▶ TASK OBJECTIVE
Within the listing below, the lines to output run from the one containing "Fishing Tournament launches" through the one containing "For offshore action"; copy them exactly and nothing else.

▶ EXERCISE DATA
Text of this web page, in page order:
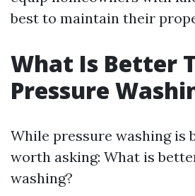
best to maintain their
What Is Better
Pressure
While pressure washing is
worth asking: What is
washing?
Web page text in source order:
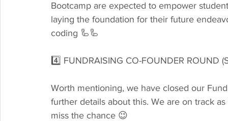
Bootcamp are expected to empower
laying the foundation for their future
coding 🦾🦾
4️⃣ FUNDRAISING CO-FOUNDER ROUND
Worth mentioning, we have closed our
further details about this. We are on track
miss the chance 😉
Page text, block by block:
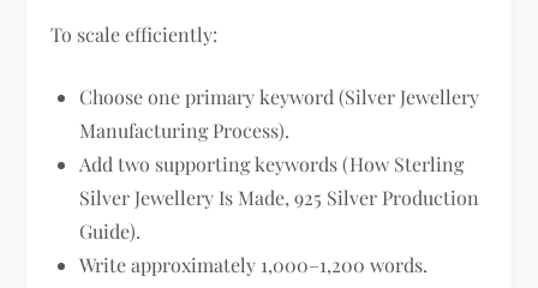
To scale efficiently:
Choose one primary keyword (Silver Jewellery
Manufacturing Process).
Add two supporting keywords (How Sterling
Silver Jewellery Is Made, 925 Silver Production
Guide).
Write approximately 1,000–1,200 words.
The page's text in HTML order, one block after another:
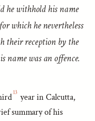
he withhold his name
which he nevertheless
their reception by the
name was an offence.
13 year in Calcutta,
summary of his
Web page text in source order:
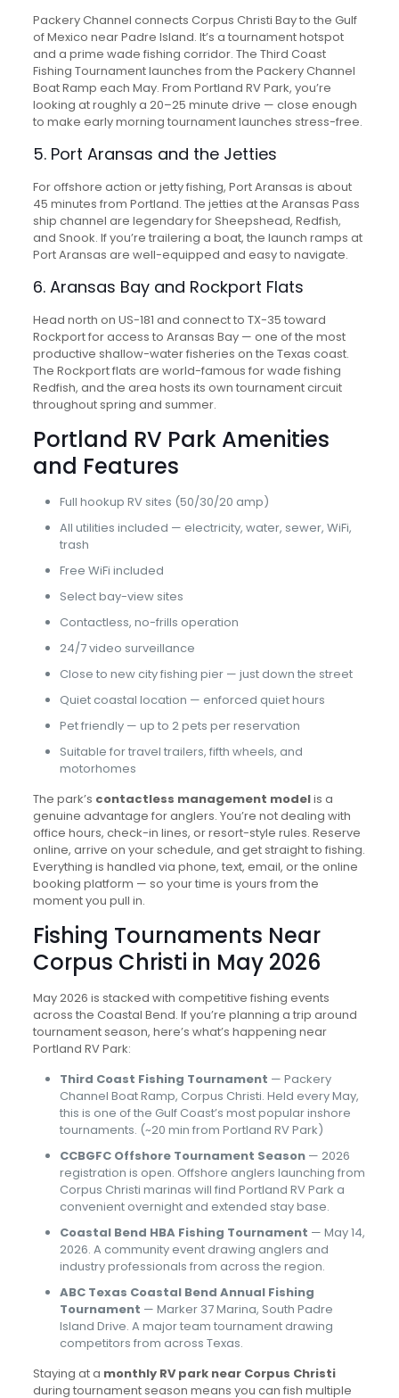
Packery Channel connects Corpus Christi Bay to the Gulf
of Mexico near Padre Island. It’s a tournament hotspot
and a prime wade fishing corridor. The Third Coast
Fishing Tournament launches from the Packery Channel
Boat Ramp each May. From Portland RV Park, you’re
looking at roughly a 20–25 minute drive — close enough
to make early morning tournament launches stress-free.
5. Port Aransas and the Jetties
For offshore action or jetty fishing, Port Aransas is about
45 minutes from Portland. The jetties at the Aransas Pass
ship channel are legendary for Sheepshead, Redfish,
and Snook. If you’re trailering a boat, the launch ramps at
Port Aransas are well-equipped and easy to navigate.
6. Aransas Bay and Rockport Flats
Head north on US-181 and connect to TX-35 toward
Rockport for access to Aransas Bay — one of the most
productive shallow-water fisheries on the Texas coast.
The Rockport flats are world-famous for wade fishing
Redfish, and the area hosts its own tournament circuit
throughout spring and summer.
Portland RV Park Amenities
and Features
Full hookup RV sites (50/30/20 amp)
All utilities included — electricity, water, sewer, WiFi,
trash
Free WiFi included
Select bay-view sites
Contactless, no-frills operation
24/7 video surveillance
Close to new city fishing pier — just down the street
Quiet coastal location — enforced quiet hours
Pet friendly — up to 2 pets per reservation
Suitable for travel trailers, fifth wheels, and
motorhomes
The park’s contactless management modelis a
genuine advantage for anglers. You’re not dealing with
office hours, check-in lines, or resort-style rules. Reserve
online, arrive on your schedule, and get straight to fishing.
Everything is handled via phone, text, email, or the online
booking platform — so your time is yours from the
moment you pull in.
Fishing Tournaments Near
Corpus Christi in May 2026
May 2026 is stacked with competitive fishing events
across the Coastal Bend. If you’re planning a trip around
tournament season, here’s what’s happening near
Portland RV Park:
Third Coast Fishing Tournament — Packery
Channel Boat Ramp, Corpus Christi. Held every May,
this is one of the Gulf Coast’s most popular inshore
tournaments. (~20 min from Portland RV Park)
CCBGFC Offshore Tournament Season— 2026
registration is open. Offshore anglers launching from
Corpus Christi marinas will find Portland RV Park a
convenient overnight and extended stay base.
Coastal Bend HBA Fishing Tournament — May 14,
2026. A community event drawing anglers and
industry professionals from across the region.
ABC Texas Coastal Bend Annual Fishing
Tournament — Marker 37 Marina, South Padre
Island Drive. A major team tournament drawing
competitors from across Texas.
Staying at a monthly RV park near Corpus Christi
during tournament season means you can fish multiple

▶ RESPONSE BOX
Fishing Tournament launches from the Packery Channel
Boat Ramp each May. From Portland RV Park, you’re
looking at roughly a 20–25 minute drive — close enough
to make early morning tournament launches stress-free.
5. Port Aransas and the Jetties
For offshore action or jetty fishing, Port Aransas is about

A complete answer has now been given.